*EXERCISE*
Please give again, word for word, the line that contains "El simpleHTTPServer es" and every line after it to the end of the data, with no other lines.

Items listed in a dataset
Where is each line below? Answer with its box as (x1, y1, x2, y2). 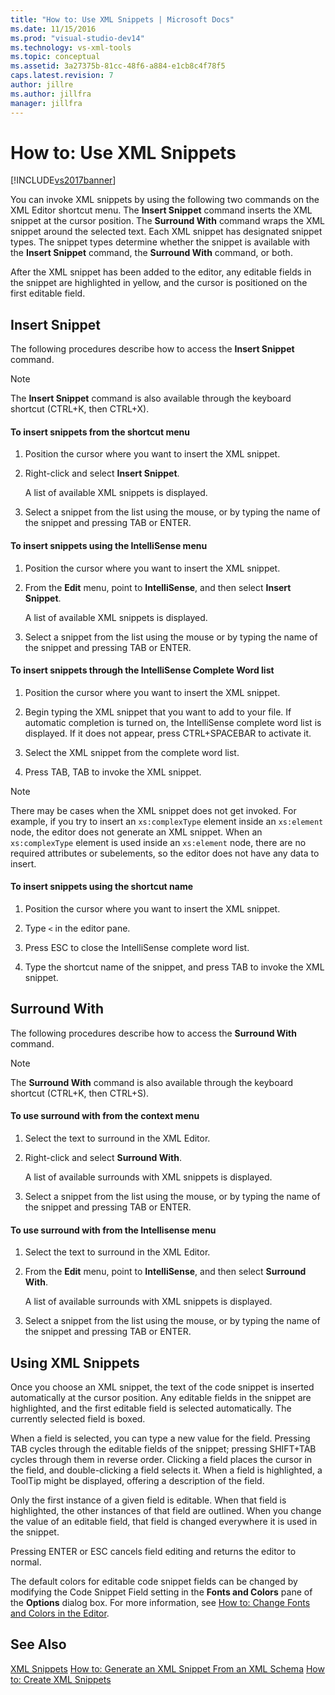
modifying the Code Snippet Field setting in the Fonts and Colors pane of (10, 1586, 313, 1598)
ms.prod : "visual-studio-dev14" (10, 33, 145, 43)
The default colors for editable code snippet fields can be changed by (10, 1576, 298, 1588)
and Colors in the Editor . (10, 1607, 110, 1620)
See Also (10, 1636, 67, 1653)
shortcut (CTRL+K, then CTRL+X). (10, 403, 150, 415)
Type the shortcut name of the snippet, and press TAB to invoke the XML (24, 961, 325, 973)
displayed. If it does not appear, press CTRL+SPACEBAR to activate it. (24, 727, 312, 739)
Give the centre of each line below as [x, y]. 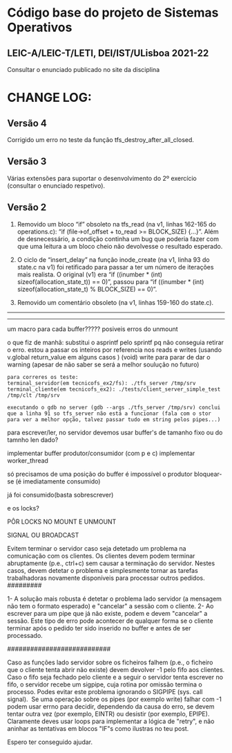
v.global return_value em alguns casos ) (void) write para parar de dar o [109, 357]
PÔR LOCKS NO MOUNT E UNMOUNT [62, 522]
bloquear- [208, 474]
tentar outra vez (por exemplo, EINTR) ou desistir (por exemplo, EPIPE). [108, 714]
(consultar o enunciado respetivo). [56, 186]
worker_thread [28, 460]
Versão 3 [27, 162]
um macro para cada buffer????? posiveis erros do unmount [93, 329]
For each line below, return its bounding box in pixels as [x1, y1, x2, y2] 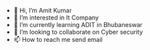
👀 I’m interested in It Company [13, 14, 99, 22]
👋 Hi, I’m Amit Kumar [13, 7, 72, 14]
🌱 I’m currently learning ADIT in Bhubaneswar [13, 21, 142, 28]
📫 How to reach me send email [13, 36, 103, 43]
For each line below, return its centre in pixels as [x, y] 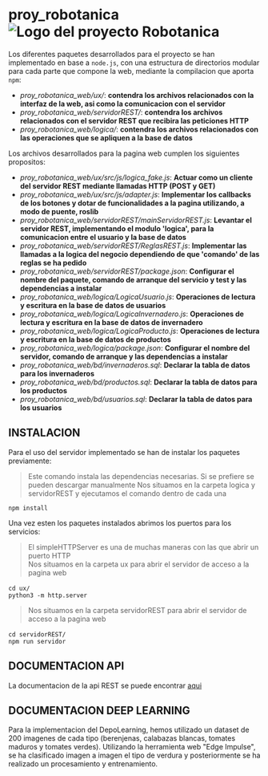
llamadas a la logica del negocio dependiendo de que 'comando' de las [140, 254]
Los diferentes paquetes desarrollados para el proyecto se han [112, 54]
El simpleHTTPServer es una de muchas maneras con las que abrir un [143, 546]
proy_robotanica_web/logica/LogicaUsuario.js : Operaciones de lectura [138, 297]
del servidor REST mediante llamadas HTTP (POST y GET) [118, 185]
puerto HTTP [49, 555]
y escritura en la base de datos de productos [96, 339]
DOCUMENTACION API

*ANSWER TO THE EXERCISE*
El simpleHTTPServer es una de muchas maneras con las que abrir un [143, 546]
proy_robotanica_web/logica/LogicaUsuario.js : Operaciones de lectura [138, 297]
del servidor REST mediante llamadas HTTP (POST y GET) [118, 185]
puerto HTTP [49, 555]
y escritura en la base de datos de productos [96, 339]
DOCUMENTACION API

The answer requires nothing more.